Random forcing request

Question

I want to begin study random forcing and understand it completely, since a intuitively as formally point of view. What text or paper do you recommend me?

Thanks a lot

Answer 1

I'll turn my comments into an answer and try to provide some intuition. I assume you're familiar with Cohen forcing (and I suggest you learn about that first otherwise), since in some sense that can be made precise random forcing is to Cohen forcing as measure zero subsets of $\Bbb R$ are to meager sets of $\Bbb R$.

A good reference is Kanamori's "the higher infinite", one of the standard set theory textbooks. In particular in chapter 11 Kanamori introduces random forcing, as the poset whose conditions are subsets of the reals of positive Lebesgue measure, ordered by inclusion and Borel codes.

The idea behind Borel codes is that after a forcing adding real numbers if you look, for example, at $[0,1]^V$ in $V[G]$ it will usually be a messy set, much more complicated that $[0,1]^{V[G]}$, since it's missing a lot of the reals in $[0,1]$ from the point of view of $V[G]$, but we'd like a way to have a definition of $[0,1]$ such that $V$ interprets it as $[0,1]^V$ and $V[G]$ as $[0,1]^{V[G]}$. The answer to this issue are Borel codes, they are a way to code Borel subsets of $\Bbb R$ as elements of $\omega^\omega$, in a robust way, meaning that if $c$ and $d$ are Borel codes and $A_c$ and $A_d$ their interpretations as Borel sets, then a bunch of basic assertions, such as $A_c=\varnothing$, $A_d=\Bbb R\setminus A_c$, $A_c\subseteq A_d$ and so on are absolute between $V$ and $V[G]$. It's possible to define Borel codes for all Borel subsets of the reals, and this is indeed what Solovay did in his 1970 paper, but since every measurable $X\subseteq\Bbb R$ has a $G_\delta$ superset with the same measure of $X$, it's enough to code open, closed and $G_\delta$, which is what Kanamori does.

In chapter 11 Kanamori goes on to show the standard results about this forcing: it is c.c.c., the generic filter determines a new real, called a random real, and the filter can be recovered from this real, there's a characterization of the random real in terms of Borel codes and finally Solovay's construction of a model of $\mathsf{ZF}+\mathsf{DC}$ in which all subsets of $\Bbb R$ are measurable, have the perfect set property and have the Baire property.

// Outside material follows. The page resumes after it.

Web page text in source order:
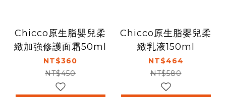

Later on, in chapter 17, Kanamori shows how to add $\kappa$ many random reals to a ground model to prove another result of Solovay, namely that if $\kappa$ is measurable and you force by adding $\kappa$ many random reals, then in $V[G]$, $\mathfrak c=\kappa$ and $\mathfrak c$ is real-valued measurable. If you want to see another application of this forcing, Friedman's paper "a consistent Fubini-Tonelli theorem for nonmeasurable functions" uses it to prove that a strong version of Fubini's theorem is consistent with $\mathsf{ZFC}$.